### Problem details
Wherever a line in the records below contains "gases", copy that line.

Listed entries section start

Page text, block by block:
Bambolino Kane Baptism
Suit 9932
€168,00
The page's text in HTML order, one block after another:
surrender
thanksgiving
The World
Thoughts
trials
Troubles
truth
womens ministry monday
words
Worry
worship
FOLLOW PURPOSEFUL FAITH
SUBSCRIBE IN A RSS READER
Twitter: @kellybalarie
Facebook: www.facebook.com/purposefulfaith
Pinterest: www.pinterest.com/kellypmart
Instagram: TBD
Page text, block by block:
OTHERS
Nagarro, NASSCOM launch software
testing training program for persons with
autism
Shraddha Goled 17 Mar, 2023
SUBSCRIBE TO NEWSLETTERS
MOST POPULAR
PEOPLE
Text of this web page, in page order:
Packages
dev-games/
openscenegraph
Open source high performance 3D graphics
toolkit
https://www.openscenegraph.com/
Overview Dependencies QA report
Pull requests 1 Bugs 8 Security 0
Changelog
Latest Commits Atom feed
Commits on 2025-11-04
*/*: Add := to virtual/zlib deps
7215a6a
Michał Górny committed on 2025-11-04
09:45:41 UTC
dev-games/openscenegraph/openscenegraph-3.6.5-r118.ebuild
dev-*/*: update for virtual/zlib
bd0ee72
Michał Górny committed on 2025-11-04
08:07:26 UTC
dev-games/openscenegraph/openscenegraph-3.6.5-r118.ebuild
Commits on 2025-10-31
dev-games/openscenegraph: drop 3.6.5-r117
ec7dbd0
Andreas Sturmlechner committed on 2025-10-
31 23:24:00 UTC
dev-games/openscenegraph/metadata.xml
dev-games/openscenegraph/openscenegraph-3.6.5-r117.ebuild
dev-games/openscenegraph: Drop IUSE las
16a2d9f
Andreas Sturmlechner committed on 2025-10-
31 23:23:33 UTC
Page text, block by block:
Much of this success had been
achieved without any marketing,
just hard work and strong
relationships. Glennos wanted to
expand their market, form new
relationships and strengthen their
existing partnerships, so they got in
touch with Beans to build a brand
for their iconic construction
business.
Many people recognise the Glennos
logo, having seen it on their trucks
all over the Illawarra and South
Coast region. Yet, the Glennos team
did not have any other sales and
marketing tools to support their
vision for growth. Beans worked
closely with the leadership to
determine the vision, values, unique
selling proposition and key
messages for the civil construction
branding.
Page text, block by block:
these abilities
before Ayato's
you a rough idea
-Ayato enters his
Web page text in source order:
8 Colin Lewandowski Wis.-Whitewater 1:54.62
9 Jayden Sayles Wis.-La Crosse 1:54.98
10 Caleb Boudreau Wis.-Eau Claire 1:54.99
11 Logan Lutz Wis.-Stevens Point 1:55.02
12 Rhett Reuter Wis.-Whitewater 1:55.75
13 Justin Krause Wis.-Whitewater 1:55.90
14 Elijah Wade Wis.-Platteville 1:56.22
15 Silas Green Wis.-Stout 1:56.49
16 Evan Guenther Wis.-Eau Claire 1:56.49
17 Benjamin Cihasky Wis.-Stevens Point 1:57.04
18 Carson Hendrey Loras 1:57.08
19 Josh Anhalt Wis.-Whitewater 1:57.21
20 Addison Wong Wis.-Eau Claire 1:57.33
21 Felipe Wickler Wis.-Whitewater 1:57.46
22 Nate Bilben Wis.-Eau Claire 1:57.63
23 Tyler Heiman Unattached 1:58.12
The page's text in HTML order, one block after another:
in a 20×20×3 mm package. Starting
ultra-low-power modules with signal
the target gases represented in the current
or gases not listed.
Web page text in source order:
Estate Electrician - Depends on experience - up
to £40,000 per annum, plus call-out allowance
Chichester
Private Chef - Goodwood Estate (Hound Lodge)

Listed entries section end

### Response to this task
the target gases represented in the current
or gases not listed.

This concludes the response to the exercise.